Dans cette «Lettre ouverte à Monsieur Antonio Tajani, Ministre des Affaires étrangères de la République Italienne», l’auteur reproche au responsable italien des propos choquants sur les immigrés qualifiés de «barbares». (Illustration : Histoire des migrations mondiales).
Par Khemais Gharbi *
Monsieur le Ministre, Excellence,
Votre déclaration, avant-hier, invitant à «regarder l’histoire des invasions barbares» pour évoquer la question de la pression migratoire en provenance d’Afrique vers l’Europe est choquante.
En ces temps modernes, où la compréhension mutuelle, la coopération internationale et le respect des droits de l’homme sont des valeurs fondamentales, de telles analogies historiques suscitent légitimement des préoccupations.

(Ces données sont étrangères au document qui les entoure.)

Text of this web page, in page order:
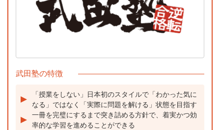
武田塾の特徴
「授業をしない」日本初のスタイルで「わかった気に
なる」ではなく「実際に問題を解ける」状態を目指す
一冊を完璧にするまで突き詰める方針で、着実かつ効
率的な学習を進めることができる
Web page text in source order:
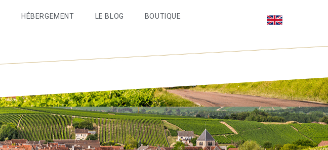
HÉBERGEMENT LE BLOG BOUTIQUE
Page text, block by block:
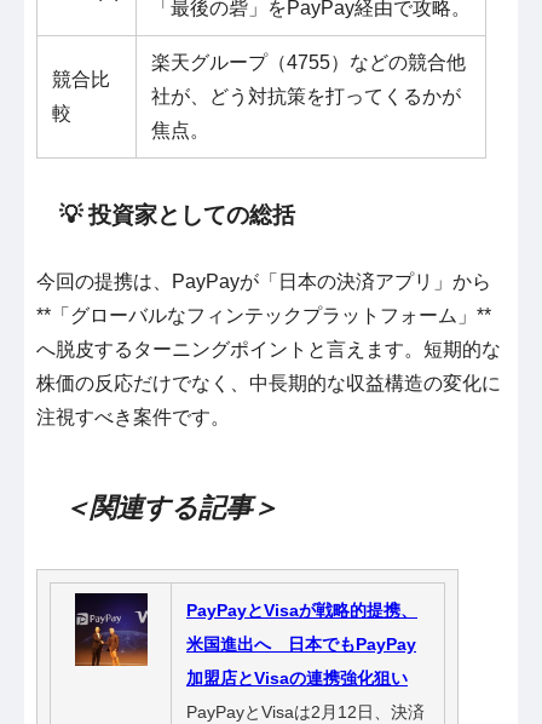
「最後の砦」をPayPay経由で攻略。
競合比
較
楽天グループ（4755）などの競合他
社が、どう対抗策を打ってくるかが
焦点。
💡 投資家としての総括
今回の提携は、PayPayが「日本の決済アプリ」から
**「グローバルなフィンテックプラットフォーム」**
へ脱皮するターニングポイントと言えます。短期的な
株価の反応だけでなく、中長期的な収益構造の変化に
注視すべき案件です。
＜関連する記事＞
PayPayとVisaが戦略的提携、
米国進出へ 日本でもPayPay
加盟店とVisaの連携強化狙い
PayPayとVisaは2月12日、決済
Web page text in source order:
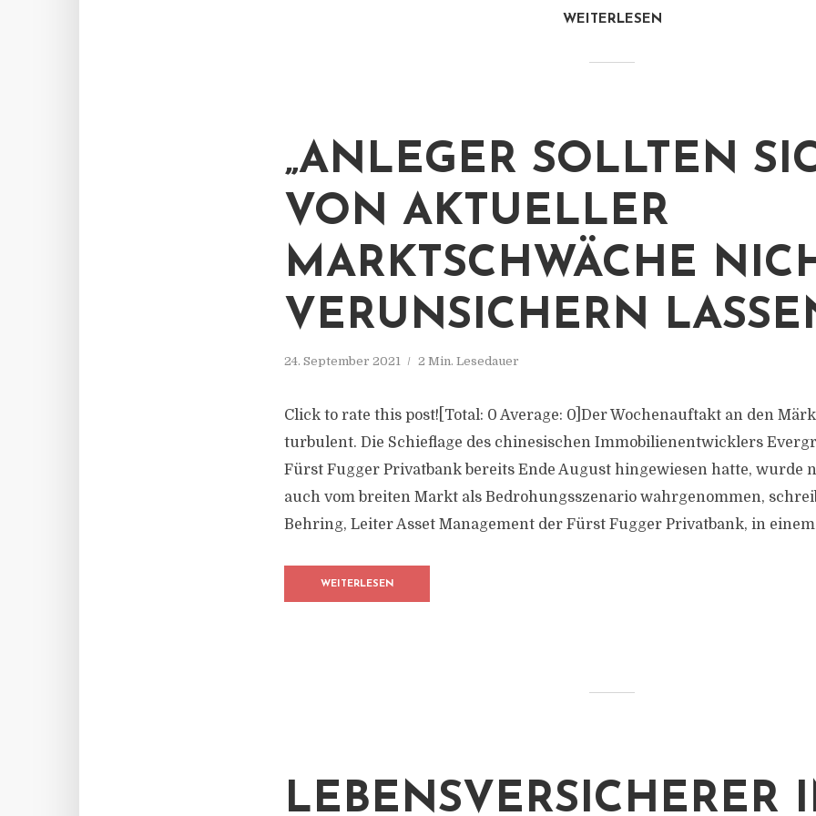
WEITERLESEN
„ANLEGER SOLLTEN
VON AKTUELLER
MARKTSCHWÄCHE
VERUNSICHERN
24. September 2021 2 Min. Lesedauer
Click to rate this post![Total: 0 Average: 0]Der Wochenauftakt an den
turbulent. Die Schieflage des chinesischen Immobilienentwicklers
Fürst Fugger Privatbank bereits Ende August hingewiesen hatte, wurde
auch vom breiten Markt als Bedrohungsszenario wahrgenommen,
Behring, Leiter Asset Management der Fürst Fugger Privatbank, in
WEITERLESEN
LEBENSVERSICHERER
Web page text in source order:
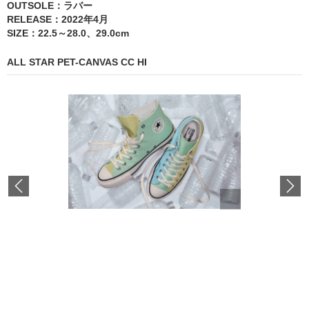
OUTSOLE：ラバー
RELEASE：2022年4月
SIZE：22.5～28.0、29.0cm
ALL STAR PET-CANVAS CC HI
Previous
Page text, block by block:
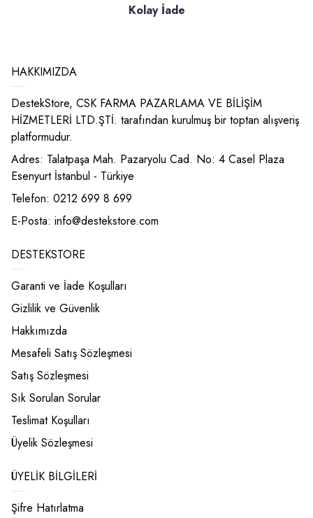
Kolay İade
HAKKIMIZDA
DestekStore, CSK FARMA PAZARLAMA VE BİLİŞİM
HİZMETLERİ LTD.ŞTİ. tarafından kurulmuş bir toptan alışveriş
platformudur.
Adres: Talatpaşa Mah. Pazaryolu Cad. No: 4 Casel Plaza
Esenyurt İstanbul - Türkiye
Telefon: 0212 699 8 699
E-Posta: info@destekstore.com
DESTEKSTORE
Garanti ve İade Koşulları
Gizlilik ve Güvenlik
Hakkımızda
Mesafeli Satış Sözleşmesi
Satış Sözleşmesi
Sık Sorulan Sorular
Teslimat Koşulları
Üyelik Sözleşmesi
ÜYELIK BILGILERI
Şifre Hatırlatma
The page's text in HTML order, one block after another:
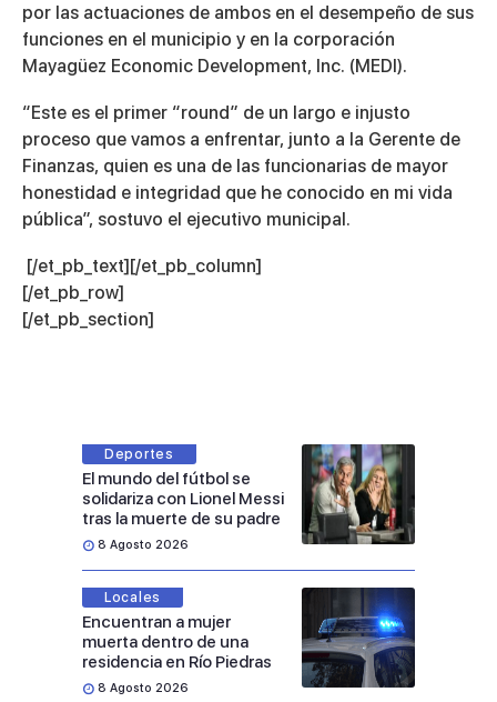
por las actuaciones de ambos en el desempeño de sus
funciones en el municipio y en la corporación
Mayagüez Economic Development, Inc. (MEDI).
“Este es el primer “round” de un largo e injusto
proceso que vamos a enfrentar, junto a la Gerente de
Finanzas, quien es una de las funcionarias de mayor
honestidad e integridad que he conocido en mi vida
pública”, sostuvo el ejecutivo municipal.
[/et_pb_text][/et_pb_column]
[/et_pb_row]
[/et_pb_section]
Deportes
El mundo del fútbol se
solidariza con Lionel Messi
tras la muerte de su padre
8 Agosto 2026
Locales
Encuentran a mujer
muerta dentro de una
residencia en Río Piedras
8 Agosto 2026
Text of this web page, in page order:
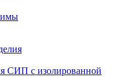
СИП с изолированной
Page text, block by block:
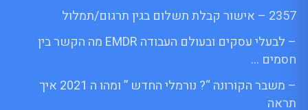
2357 – אישור קבלת תשלום בגין תרגום/תמלול
– לבעלי עסקים ובעולם העבודה EMDR מה הקשר בין
חסמים …
– משבר הקורונה “? נורמלי החדש ” ומהו ה 2021 איך
תראה
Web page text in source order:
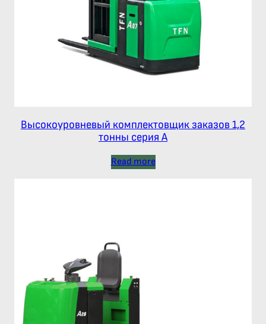
Высокоуровневый комплектовщик заказов 1,2
тонны серия А
Read more
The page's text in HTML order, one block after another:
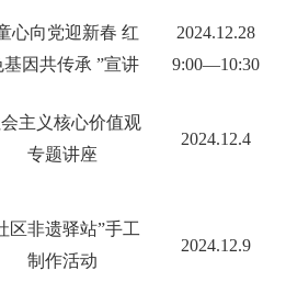
心向党迎新春 红
基因共传承 ”宣讲
2024.12.28
9:00—10:30
主义核心价值观
专题讲座
2024.12.4
区非遗驿站”手工
制作活动
2024.12.9
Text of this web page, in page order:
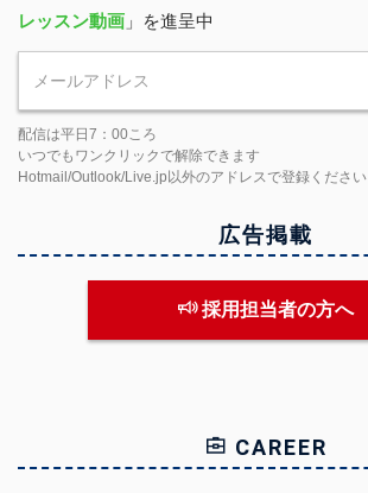
レッスン動画 」を進呈中
配信は平日7：00ころ
いつでもワンクリックで解除できます
Hotmail/Outlook/Live.jp以外のアドレスで登録ください
広告掲載
採用担当者の方へ
CAREER
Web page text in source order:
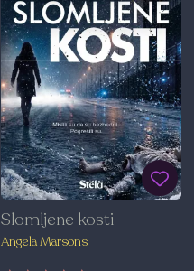
Slomljene kosti
Angela Marsons
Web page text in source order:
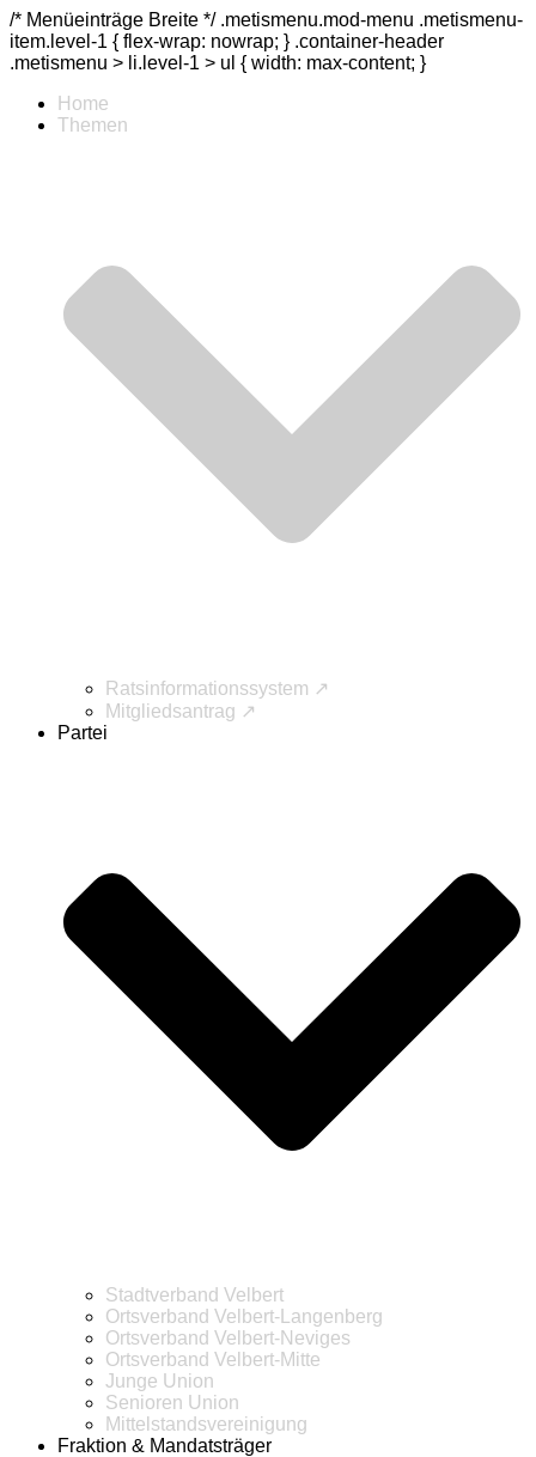
/* Menüeinträge Breite */ .metismenu.mod-menu .metismenu-
item.level-1 { flex-wrap: nowrap; } .container-header
.metismenu > li.level-1 > ul { width: max-content; }
Home
Themen
Ratsinformationssystem ↗
Mitgliedsantrag ↗
Partei
Stadtverband Velbert
Ortsverband Velbert-Langenberg
Ortsverband Velbert-Neviges
Ortsverband Velbert-Mitte
Junge Union
Senioren Union
Mittelstandsvereinigung
Fraktion & Mandatsträger
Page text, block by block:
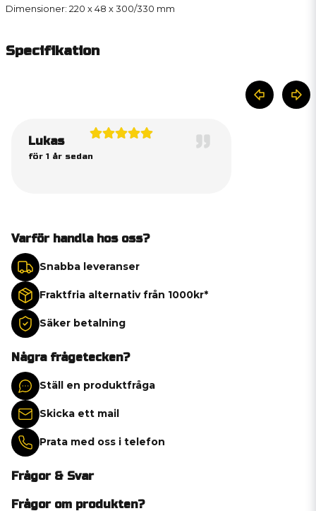
Dimensioner: 220 x 48 x 300/330 mm
Specifikation
Lukas
för 1 år sedan
Varför handla hos oss?
Snabba leveranser
Fraktfria alternativ från 1000kr*
Säker betalning
Några frågetecken?
Ställ en produktfråga
Skicka ett mail
Prata med oss i telefon
Frågor & Svar
Frågor om produkten?

Nous vivons dans une époque où la diversité culturelle et les échanges entre nations peuvent être une source d’enrichissement et de progrès. En tant que ministre, il est crucial de promouvoir des discours qui favorisent l’unité et le respect, et de rappeler que le passé ne doit pas obscurcir notre vision d’un avenir meilleur.
Il est essentiel de se rappeler que l’histoire de l’émigration italienne est elle-même un exemple de la mobilité humaine à grande échelle.
L’exemple de la migration italienne
Depuis le milieu du XIXe siècle, des millions d’Italiens ont quitté leur pays en quête de meilleures opportunités de vie. Ces émigrants ont contribué de manière significative à de nombreuses sociétés à travers le monde, et cela montre que la migration n’est pas l’apanage d’un seul pays ou d’un seul continent. Elle est au contraire partagée par la plupart des pays et elle demeure une force positive à travers l’histoire pour la diversité culturelle et l’économie mondiale.
Mais permettez-moi également de mentionner l’exemple polonais après la Première Guerre mondiale. À cette époque, la Pologne était récemment redevenue un pays indépendant après des siècles de domination étrangère. Les Polonais eux-mêmes étaient confrontés à des déplacements massifs de population et à des défis économiques considérables. Pourtant, ils ont accueilli des immigrants, dont beaucoup étaient des Ukrainiens et des Juifs fuyant les troubles dans leurs régions d’origine. Cette ouverture à la diversité culturelle a renforcé la Pologne en tant que nation.
Cela nous rappelle que la migration est un phénomène complexe, mais elle peut être gérée de manière à enrichir nos sociétés et à renforcer nos liens humains. Au lieu de dresser des parallèles avec des invasions barbares du passé, nous pourrions envisager des approches plus inclusives pour gérer les mouvements de populations actuels.
En travaillant ensemble pour résoudre les défis liés à la migration de manière pacifique et humanitaire, nous pouvons bâtir un monde où nous comprenons que notre destin est commun en tant qu’êtres humains.
En fin de compte, il est dans notre intérêt collectif de promouvoir la tolérance, la coopération et la solidarité pour construire un avenir meilleur pour tous, où les migrations sont vues comme une opportunité plutôt que comme une menace.
Excellence,
L’histoire nous rappelle que chaque peuple a été à un moment ou à un autre de son histoire ou sera exposé un jour à devenir «le barbare» aux yeux d’un autre. Aucun n’est assuré de la quiétude éternelle. Ainsi, en tant que ministre, vos paroles, excellence, portent un poids considérable et votre rôle consiste à promouvoir la compréhension, la tolérance et la coopération au niveau international.
Loin de dresser des murs, nous devrions chercher à construire des ponts entre les cultures et les nations. En abordant les défis de la migration avec humanité et en favorisant la paix, nous œuvrons ensemble à un monde plus inclusif et harmonieux pour tous les habitants de cette planète que nous partageons.
* Enseignant supérieur à la retraite, Bruxelles.